→ Task requirements: In how many lines of the listing does the string "political" appear? Give only the number.

→ Excerpted records:
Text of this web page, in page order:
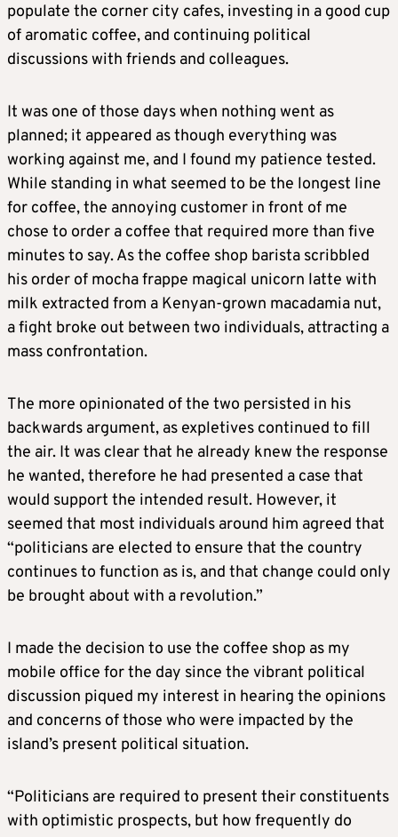
populate the corner city cafes, investing in a good cup
of aromatic coffee, and continuing political
discussions with friends and colleagues.
It was one of those days when nothing went as
planned; it appeared as though everything was
working against me, and I found my patience tested.
While standing in what seemed to be the longest line
for coffee, the annoying customer in front of me
chose to order a coffee that required more than five
minutes to say. As the coffee shop barista scribbled
his order of mocha frappe magical unicorn latte with
milk extracted from a Kenyan-grown macadamia nut,
a fight broke out between two individuals, attracting a
mass confrontation.
The more opinionated of the two persisted in his
backwards argument, as expletives continued to fill
the air. It was clear that he already knew the response
he wanted, therefore he had presented a case that
would support the intended result. However, it
seemed that most individuals around him agreed that
“politicians are elected to ensure that the country
continues to function as is, and that change could only
be brought about with a revolution.”
I made the decision to use the coffee shop as my
mobile office for the day since the vibrant political
discussion piqued my interest in hearing the opinions
and concerns of those who were impacted by the
island’s present political situation.
“Politicians are required to present their constituents
with optimistic prospects, but how frequently do

→ Result of this task: 3